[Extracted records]
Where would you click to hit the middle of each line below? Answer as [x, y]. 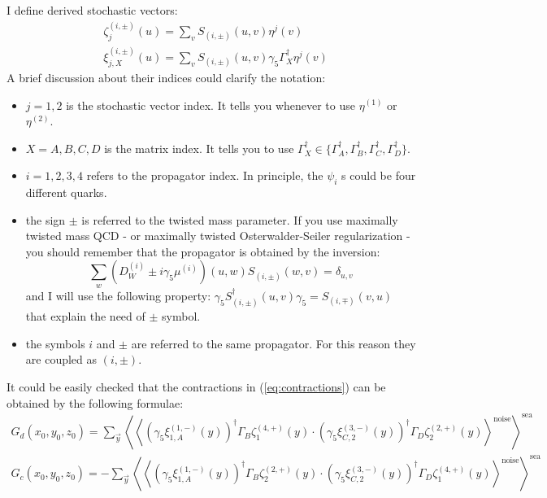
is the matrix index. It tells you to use [199, 148]
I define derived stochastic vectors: [92, 10]
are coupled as [61, 359]
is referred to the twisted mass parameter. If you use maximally [240, 219]
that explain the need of [85, 316]
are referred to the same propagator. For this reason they [273, 343]
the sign [46, 219]
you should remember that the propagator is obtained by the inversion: [203, 251]

▶ [What this task involves]: Go line by line through the data above and count those holding "propagator"; report the number alone.

▶ [Exercise answer]: 2